* What to work on
Nothing but the lines from the first line of the records below to the line holding "biases due to" belongs in the answer, copied exactly and without pictures.

* Data supplied

§

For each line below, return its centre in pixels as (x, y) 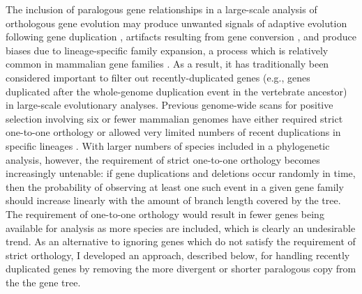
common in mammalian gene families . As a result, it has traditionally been (167, 64)
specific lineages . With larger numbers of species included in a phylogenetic (168, 145)
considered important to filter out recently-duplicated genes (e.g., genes (158, 77)
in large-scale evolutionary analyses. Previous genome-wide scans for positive (169, 105)
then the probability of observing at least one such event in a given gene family (175, 186)
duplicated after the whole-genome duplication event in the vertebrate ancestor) (176, 91)
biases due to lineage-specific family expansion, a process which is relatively (167, 50)
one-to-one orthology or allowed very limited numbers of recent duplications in (173, 132)
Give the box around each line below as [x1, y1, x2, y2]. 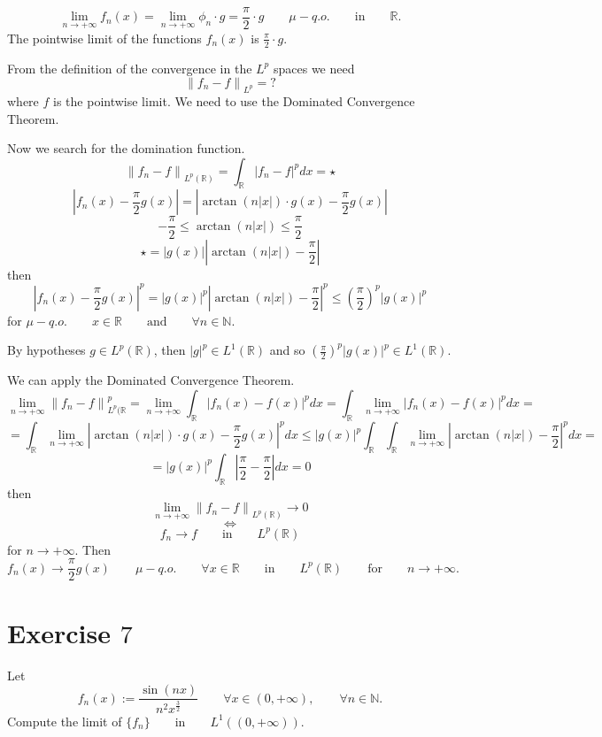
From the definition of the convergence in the [7, 58, 252, 77]
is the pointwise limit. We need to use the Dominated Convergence [53, 91, 415, 110]
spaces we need [273, 58, 355, 77]
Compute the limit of [7, 711, 122, 730]
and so [269, 341, 305, 359]
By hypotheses [7, 341, 86, 359]
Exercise [7, 614, 111, 650]
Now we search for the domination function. [7, 139, 245, 157]
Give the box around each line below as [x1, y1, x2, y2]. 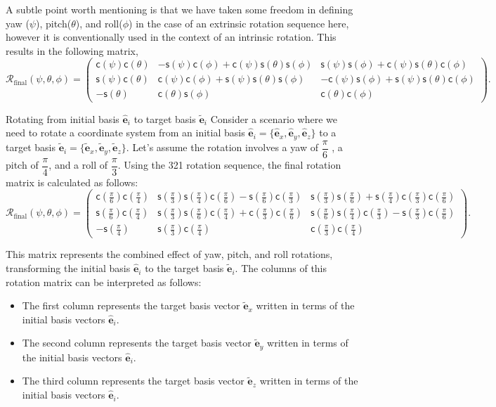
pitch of [6, 157, 39, 172]
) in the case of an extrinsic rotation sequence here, [129, 15, 349, 30]
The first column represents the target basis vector [22, 298, 240, 313]
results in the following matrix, [6, 43, 138, 58]
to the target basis [145, 261, 224, 276]
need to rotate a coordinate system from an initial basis [6, 125, 245, 140]
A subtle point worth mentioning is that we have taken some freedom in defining [6, 2, 353, 16]
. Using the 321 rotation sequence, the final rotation [117, 157, 341, 172]
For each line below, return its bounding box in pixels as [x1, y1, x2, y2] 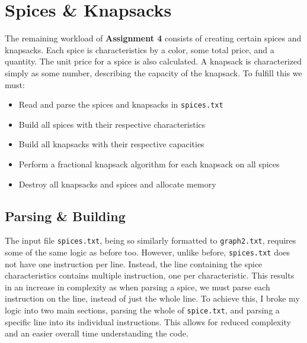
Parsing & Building [5, 206, 126, 225]
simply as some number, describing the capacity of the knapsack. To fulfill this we [5, 66, 302, 79]
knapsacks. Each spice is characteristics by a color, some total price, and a [5, 43, 274, 56]
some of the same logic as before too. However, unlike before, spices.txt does [5, 245, 290, 258]
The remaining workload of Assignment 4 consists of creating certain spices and [5, 32, 302, 44]
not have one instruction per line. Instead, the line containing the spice [5, 257, 263, 270]
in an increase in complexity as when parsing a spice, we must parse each [5, 280, 270, 293]
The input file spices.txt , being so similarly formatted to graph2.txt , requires [5, 234, 296, 247]
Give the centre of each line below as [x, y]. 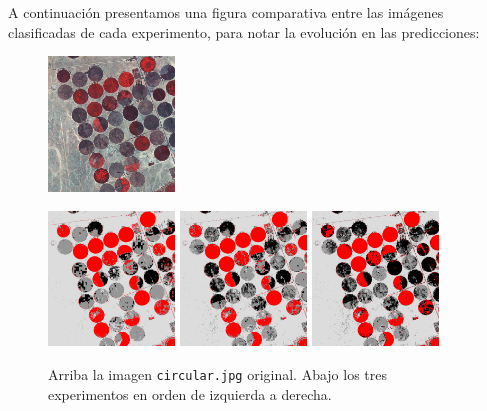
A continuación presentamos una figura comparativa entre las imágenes [226, 12]
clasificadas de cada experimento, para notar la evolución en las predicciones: [244, 31]
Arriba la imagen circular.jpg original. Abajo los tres [218, 373]
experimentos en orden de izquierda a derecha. [190, 393]
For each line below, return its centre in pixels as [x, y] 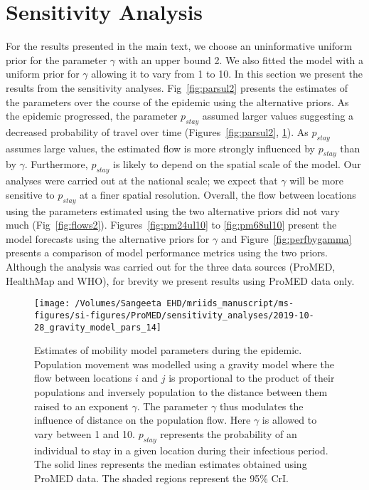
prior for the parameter [57, 59]
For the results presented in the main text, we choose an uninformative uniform [179, 46]
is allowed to [289, 420]
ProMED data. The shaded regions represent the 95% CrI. [162, 478]
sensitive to [30, 194]
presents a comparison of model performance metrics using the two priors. [167, 252]
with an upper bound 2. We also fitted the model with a [241, 59]
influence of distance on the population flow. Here [143, 420]
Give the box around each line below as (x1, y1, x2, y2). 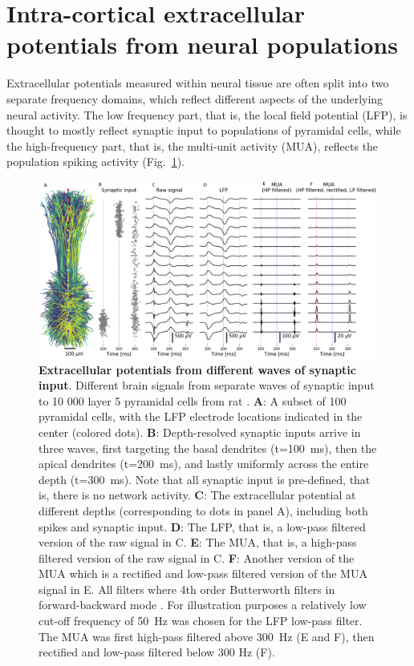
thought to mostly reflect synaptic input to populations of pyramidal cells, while (6, 122, 401, 139)
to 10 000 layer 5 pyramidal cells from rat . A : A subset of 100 (39, 392, 347, 409)
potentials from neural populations (6, 28, 398, 61)
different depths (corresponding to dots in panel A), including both (39, 502, 368, 519)
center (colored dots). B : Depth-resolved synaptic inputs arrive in (39, 423, 361, 440)
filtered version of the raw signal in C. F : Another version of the (39, 549, 355, 566)
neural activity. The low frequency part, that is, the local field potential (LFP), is (6, 106, 408, 123)
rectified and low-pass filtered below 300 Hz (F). (39, 644, 275, 660)
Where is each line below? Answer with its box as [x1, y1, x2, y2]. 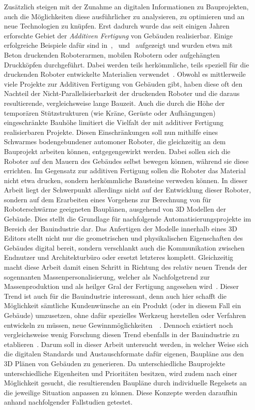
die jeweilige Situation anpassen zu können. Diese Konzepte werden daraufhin [4, 387, 237, 397]
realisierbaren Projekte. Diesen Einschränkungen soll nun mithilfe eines [4, 126, 218, 137]
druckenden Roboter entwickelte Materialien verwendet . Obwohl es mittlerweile [4, 69, 246, 79]
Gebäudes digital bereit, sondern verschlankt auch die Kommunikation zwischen [4, 242, 245, 252]
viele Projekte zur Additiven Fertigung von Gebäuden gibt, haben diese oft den [4, 78, 243, 89]
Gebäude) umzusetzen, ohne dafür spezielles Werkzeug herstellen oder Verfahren [4, 310, 246, 320]
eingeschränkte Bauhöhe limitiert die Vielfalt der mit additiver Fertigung [4, 117, 224, 127]
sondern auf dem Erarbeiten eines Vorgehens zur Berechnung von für [4, 194, 211, 204]
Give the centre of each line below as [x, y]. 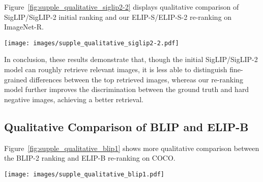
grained [16, 79]
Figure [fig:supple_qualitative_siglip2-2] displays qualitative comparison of [122, 7]
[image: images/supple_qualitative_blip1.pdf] [84, 174]
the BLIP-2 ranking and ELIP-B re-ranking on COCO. [90, 158]
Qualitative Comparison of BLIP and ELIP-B [126, 126]
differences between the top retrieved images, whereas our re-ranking [136, 79]
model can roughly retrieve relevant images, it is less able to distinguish [116, 69]
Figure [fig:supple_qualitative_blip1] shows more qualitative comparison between [132, 148]
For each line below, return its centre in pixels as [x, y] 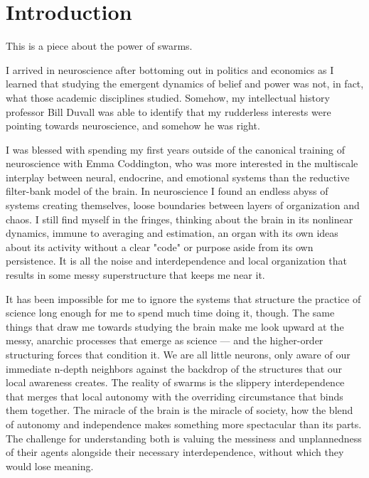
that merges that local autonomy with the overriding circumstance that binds [175, 396]
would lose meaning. [50, 466]
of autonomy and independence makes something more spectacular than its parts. [184, 424]
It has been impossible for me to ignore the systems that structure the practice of [183, 298]
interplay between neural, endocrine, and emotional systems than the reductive [178, 177]
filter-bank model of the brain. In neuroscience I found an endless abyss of [167, 191]
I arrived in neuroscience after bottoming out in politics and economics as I [170, 69]
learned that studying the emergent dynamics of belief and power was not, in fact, [185, 84]
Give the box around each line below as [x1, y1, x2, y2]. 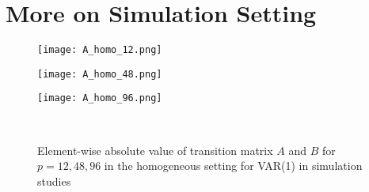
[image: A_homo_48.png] [37, 68, 162, 80]
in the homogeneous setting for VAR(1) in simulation [104, 157, 363, 174]
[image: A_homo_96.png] [37, 92, 162, 104]
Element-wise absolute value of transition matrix [37, 141, 273, 158]
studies [37, 172, 71, 189]
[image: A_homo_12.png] [37, 44, 162, 56]
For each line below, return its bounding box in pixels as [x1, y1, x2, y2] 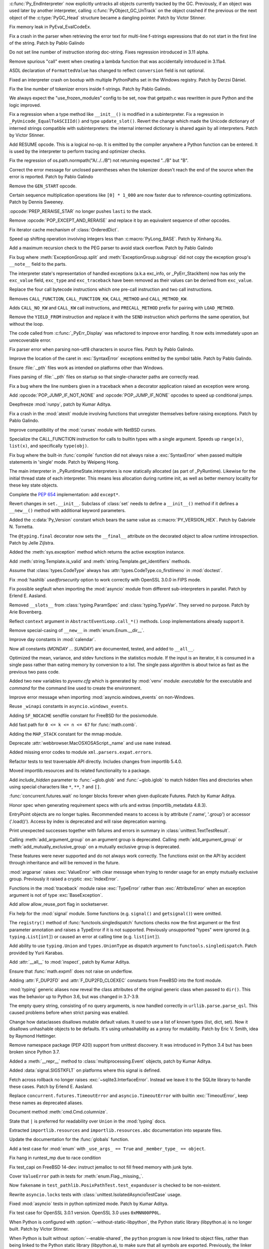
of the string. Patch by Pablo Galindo [9, 40, 85, 46]
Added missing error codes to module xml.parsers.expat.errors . [9, 749, 152, 755]
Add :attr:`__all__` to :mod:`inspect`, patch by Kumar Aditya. [9, 959, 131, 965]
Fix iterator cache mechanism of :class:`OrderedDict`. [9, 226, 119, 232]
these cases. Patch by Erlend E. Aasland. [9, 1084, 93, 1089]
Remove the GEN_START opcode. [9, 183, 77, 189]
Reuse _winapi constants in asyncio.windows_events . [9, 703, 129, 709]
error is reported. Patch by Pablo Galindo [9, 174, 93, 180]
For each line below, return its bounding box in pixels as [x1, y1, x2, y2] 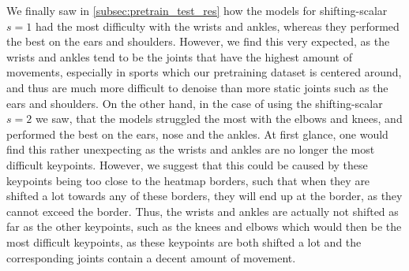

§

* Answer
For each line below, return its centre in pixels as (x, y) 
common in mammalian gene families . As a result, it has traditionally been (167, 64)
specific lineages . With larger numbers of species included in a phylogenetic (168, 145)
considered important to filter out recently-duplicated genes (e.g., genes (158, 77)
in large-scale evolutionary analyses. Previous genome-wide scans for positive (169, 105)
then the probability of observing at least one such event in a given gene family (175, 186)
duplicated after the whole-genome duplication event in the vertebrate ancestor) (176, 91)
biases due to lineage-specific family expansion, a process which is relatively (167, 50)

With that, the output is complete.